WHAT YOU ARE ASKED TO DO -> Below are the records. How many of their lines contain "Dahil"? Give only the number.

======== TASK INPUT

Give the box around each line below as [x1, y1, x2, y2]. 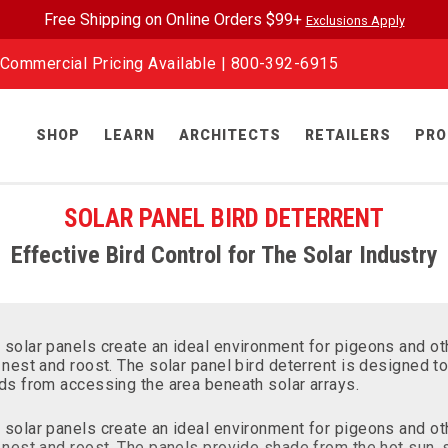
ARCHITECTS [179, 127, 281, 143]
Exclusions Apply [305, 13, 405, 28]
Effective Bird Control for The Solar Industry [10, 241, 438, 269]
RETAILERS [305, 127, 391, 143]
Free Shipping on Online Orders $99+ [43, 10, 306, 29]
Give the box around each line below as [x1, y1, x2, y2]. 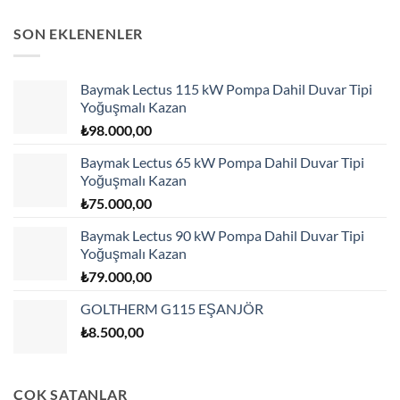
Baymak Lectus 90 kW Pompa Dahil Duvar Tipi [80, 227, 364, 245]
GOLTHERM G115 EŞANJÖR [80, 300, 263, 318]
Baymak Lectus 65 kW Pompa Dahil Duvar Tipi [80, 154, 364, 171]
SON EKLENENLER [13, 25, 144, 43]
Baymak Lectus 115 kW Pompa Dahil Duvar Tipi [80, 80, 372, 98]
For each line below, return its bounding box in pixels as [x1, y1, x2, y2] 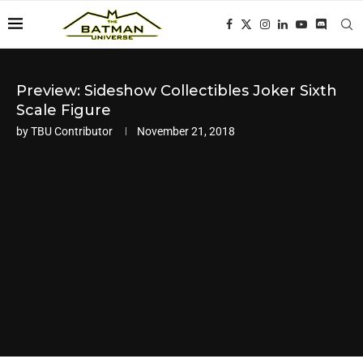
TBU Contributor [31, 125, 113, 138]
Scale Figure [16, 101, 111, 119]
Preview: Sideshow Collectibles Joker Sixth [16, 82, 337, 100]
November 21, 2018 [137, 125, 235, 138]
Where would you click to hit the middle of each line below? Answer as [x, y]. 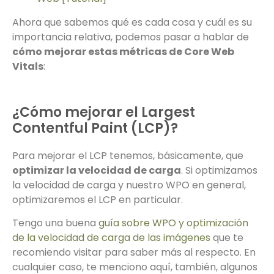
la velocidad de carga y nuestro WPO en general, [129, 185]
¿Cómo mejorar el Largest [104, 112]
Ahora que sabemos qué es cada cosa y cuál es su [132, 22]
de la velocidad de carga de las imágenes [111, 237]
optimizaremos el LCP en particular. [98, 199]
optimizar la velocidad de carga [97, 170]
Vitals [28, 66]
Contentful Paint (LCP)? [95, 128]
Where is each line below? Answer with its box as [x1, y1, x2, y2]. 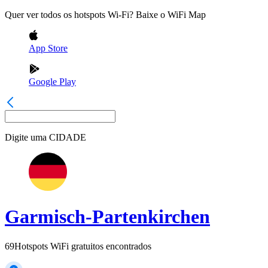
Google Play [29, 77, 76, 87]
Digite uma [5, 132, 47, 142]
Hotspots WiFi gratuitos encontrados [14, 240, 151, 251]
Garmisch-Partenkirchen [5, 206, 210, 228]
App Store [29, 43, 68, 53]
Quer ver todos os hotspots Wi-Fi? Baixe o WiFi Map [5, 10, 206, 20]
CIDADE [49, 132, 86, 142]
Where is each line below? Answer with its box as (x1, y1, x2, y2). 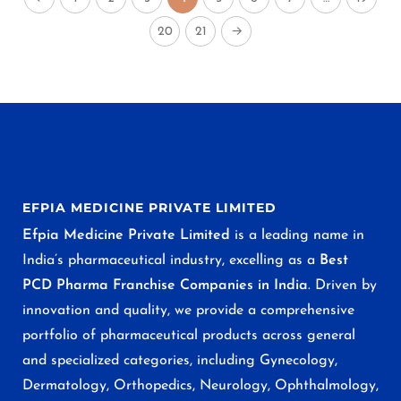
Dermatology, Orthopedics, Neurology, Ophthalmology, (22, 378, 379, 393)
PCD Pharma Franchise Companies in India (22, 277, 308, 293)
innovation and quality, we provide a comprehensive (22, 303, 354, 318)
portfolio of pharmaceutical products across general (22, 328, 355, 343)
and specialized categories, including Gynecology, (22, 353, 337, 368)
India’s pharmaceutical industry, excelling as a (22, 252, 320, 268)
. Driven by (308, 277, 377, 293)
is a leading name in (230, 227, 364, 243)
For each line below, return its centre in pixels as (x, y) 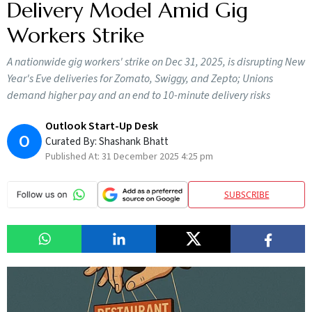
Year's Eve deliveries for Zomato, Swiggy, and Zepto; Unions (140, 79)
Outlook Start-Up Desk (102, 126)
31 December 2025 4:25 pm (157, 157)
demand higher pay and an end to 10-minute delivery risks (139, 95)
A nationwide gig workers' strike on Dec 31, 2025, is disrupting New (156, 62)
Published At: (73, 157)
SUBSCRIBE (247, 194)
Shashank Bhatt (134, 142)
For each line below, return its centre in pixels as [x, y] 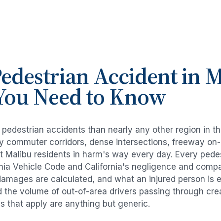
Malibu [18, 155]
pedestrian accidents [44, 130]
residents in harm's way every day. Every [116, 155]
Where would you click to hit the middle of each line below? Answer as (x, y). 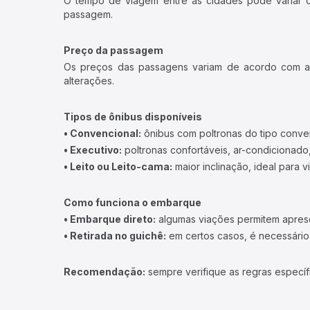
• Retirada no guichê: (115, 236)
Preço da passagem (113, 50)
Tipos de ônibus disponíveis (133, 117)
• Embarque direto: (110, 219)
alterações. (89, 81)
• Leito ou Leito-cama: (118, 166)
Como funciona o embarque (133, 202)
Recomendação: (104, 272)
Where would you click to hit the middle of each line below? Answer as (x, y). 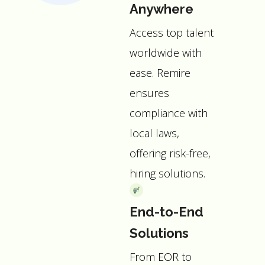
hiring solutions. (168, 174)
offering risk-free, (170, 153)
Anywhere (162, 9)
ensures (150, 93)
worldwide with (166, 53)
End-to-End (167, 211)
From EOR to (161, 256)
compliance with (169, 113)
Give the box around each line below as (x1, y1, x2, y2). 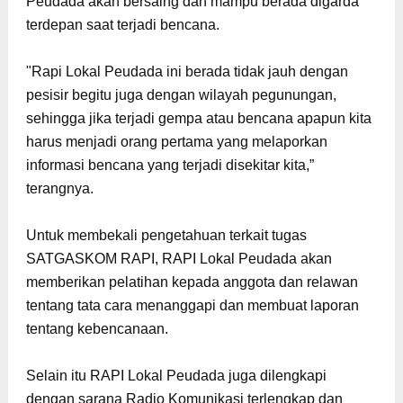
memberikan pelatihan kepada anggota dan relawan (25, 273, 358, 290)
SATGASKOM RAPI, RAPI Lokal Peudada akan (25, 250, 332, 266)
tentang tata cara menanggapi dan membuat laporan (25, 297, 359, 313)
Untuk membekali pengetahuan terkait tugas (25, 227, 307, 243)
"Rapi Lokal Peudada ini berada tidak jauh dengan (25, 63, 348, 79)
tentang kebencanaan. (25, 320, 168, 336)
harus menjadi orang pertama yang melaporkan (25, 133, 327, 149)
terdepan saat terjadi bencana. (25, 16, 219, 32)
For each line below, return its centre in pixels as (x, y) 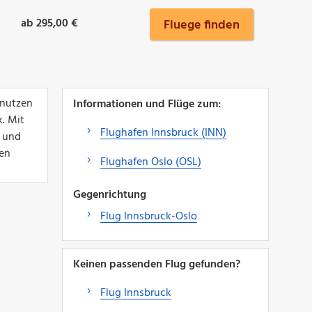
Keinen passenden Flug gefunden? (156, 264)
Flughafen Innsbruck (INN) (163, 133)
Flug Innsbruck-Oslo (148, 216)
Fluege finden (202, 25)
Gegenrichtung (109, 195)
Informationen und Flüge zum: (147, 104)
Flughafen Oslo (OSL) (150, 162)
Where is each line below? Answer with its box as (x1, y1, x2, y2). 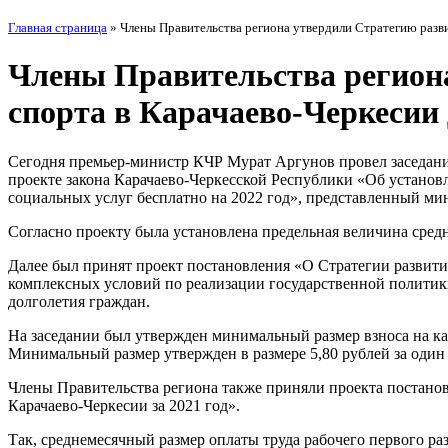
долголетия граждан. (8, 292, 150, 310)
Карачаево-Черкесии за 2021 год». (8, 396, 240, 414)
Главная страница (8, 19, 107, 35)
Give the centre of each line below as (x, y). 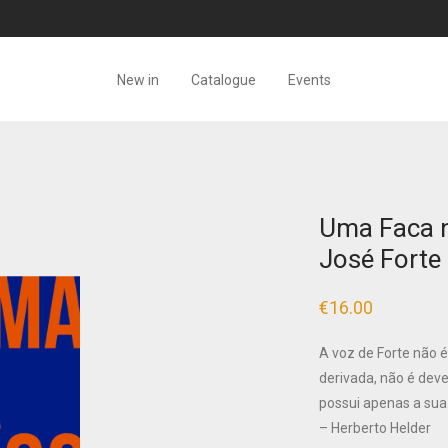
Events (309, 79)
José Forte (380, 259)
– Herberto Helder (375, 428)
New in (138, 79)
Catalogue (223, 79)
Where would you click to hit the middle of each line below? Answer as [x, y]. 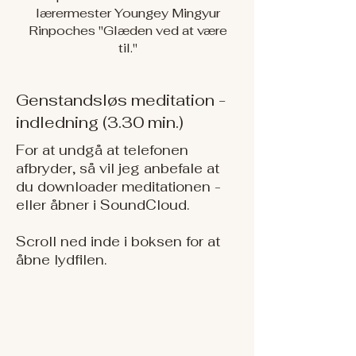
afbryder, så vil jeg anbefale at [118, 168]
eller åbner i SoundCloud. [103, 205]
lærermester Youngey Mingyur [128, 13]
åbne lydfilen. [61, 260]
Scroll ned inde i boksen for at [118, 242]
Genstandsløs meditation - [121, 100]
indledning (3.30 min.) [100, 122]
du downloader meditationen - [118, 187]
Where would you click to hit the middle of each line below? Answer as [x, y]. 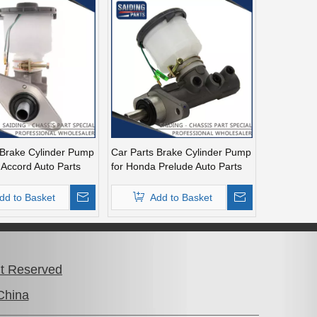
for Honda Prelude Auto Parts [177, 166]
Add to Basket [181, 197]
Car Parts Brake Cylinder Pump [181, 152]
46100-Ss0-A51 [146, 180]
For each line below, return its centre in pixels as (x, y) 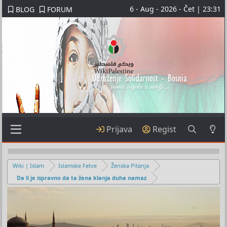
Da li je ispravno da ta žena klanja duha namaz (82, 177)
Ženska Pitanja (130, 165)
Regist (165, 129)
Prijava (120, 129)
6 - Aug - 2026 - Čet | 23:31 (175, 9)
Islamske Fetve (78, 165)
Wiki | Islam (29, 165)
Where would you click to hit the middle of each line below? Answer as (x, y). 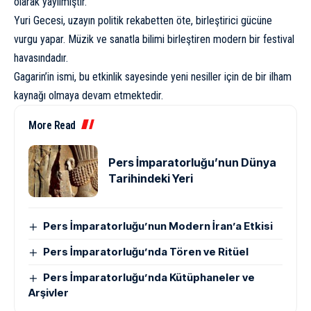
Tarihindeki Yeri (151, 179)
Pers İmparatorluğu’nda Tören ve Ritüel (146, 251)
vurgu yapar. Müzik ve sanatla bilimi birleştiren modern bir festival (154, 39)
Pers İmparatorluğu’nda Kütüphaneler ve (149, 277)
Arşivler (49, 292)
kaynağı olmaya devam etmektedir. (89, 95)
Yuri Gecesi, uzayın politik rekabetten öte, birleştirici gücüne (143, 20)
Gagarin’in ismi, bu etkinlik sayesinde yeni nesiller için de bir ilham (153, 76)
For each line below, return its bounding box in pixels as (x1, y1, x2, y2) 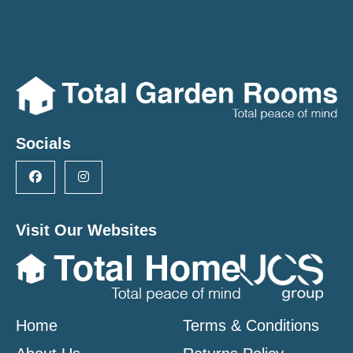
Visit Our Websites (16, 221, 157, 240)
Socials (16, 135, 71, 153)
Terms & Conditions (183, 317, 319, 335)
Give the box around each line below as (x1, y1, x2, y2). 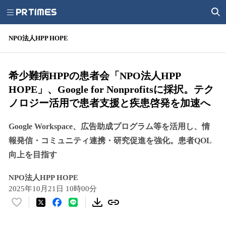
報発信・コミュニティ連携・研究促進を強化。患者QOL (9, 136, 212, 145)
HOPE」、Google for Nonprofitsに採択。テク (9, 84, 214, 95)
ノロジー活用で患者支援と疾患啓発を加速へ (9, 97, 210, 108)
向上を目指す (9, 150, 57, 159)
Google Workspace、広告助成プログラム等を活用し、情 (9, 122, 210, 131)
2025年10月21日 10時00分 (9, 185, 97, 193)
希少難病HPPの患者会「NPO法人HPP (9, 70, 181, 81)
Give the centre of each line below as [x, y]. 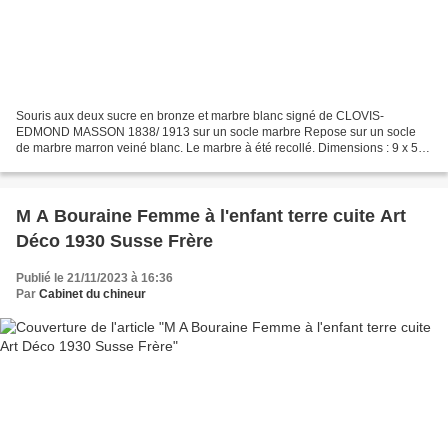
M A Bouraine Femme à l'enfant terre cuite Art [211, 216]
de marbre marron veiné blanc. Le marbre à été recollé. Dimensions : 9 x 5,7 [222, 148]
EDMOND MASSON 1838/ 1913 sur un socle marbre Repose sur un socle [216, 132]
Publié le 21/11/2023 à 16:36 [94, 278]
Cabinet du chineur [92, 294]
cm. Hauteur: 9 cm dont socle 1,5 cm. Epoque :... [146, 164]
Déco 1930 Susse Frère [114, 241]
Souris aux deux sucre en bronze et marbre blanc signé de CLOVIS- [200, 116]
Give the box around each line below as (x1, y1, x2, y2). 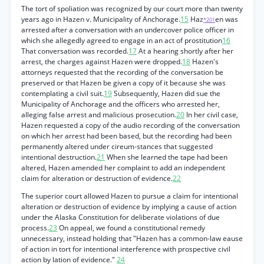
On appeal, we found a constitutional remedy (57, 223, 205, 233)
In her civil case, (184, 110, 238, 120)
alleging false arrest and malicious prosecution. (21, 110, 176, 120)
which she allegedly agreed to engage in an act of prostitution (21, 35, 222, 45)
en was (215, 14, 238, 24)
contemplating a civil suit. (21, 88, 104, 98)
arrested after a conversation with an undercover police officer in (21, 25, 234, 35)
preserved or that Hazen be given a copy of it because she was (21, 78, 226, 88)
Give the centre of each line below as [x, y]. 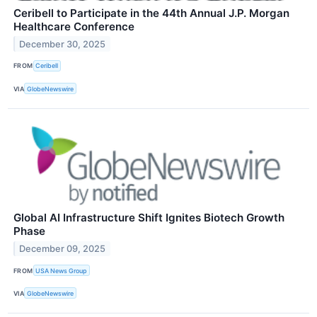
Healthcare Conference [74, 26]
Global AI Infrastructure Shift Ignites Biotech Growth [149, 218]
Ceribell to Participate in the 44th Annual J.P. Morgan [151, 13]
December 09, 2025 [63, 248]
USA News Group [62, 270]
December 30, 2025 [63, 44]
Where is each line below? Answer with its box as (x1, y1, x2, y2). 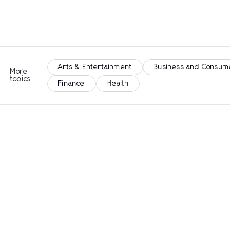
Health (106, 80, 129, 87)
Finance (58, 80, 85, 87)
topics (10, 75, 31, 83)
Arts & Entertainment (58, 64, 132, 71)
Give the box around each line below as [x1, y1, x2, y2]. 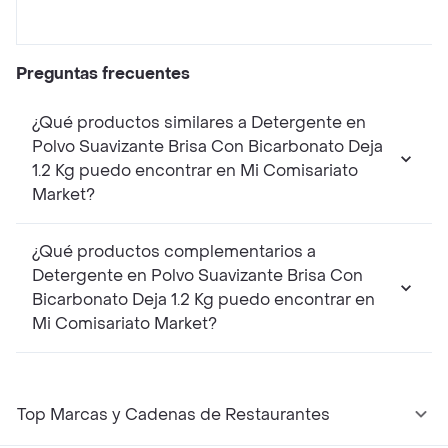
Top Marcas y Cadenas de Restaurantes [17, 404, 330, 426]
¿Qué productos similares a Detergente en [32, 112, 366, 134]
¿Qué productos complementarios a [32, 241, 316, 263]
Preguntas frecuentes [16, 63, 190, 85]
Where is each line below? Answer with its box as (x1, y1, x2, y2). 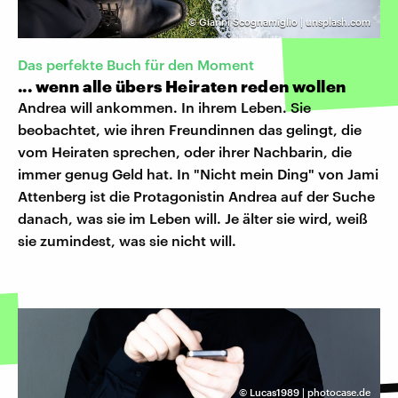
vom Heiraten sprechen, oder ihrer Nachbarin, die (18, 142, 352, 160)
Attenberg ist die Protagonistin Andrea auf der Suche (18, 187, 375, 204)
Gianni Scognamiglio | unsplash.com (199, 16, 370, 28)
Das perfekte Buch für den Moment (18, 55, 254, 73)
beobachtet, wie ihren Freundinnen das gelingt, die (18, 120, 362, 138)
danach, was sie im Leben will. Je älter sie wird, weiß (18, 209, 368, 227)
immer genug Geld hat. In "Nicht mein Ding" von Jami (18, 164, 378, 182)
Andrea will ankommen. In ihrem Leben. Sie (18, 98, 311, 115)
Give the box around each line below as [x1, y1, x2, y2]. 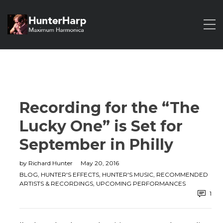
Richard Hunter [28, 159, 74, 167]
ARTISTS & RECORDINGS [19, 180, 93, 187]
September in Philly [19, 135, 173, 154]
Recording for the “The [19, 99, 200, 117]
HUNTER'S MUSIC [102, 171, 153, 178]
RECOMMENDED [156, 171, 208, 178]
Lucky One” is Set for [19, 117, 183, 135]
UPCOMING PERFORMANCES [96, 180, 186, 187]
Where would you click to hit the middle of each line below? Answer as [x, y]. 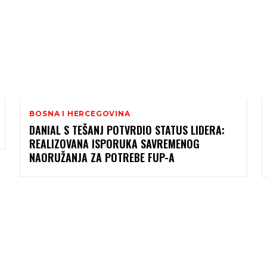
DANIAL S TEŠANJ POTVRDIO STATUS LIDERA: [127, 130]
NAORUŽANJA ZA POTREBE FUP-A [102, 157]
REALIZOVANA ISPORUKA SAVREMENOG [115, 143]
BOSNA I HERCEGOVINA [80, 113]
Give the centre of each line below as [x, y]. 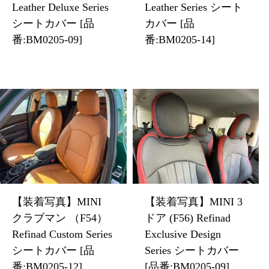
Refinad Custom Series [62, 234]
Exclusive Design [183, 234]
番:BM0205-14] [180, 40]
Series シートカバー [192, 251]
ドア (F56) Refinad [187, 218]
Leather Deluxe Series [60, 8]
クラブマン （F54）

================

REPLY -> 3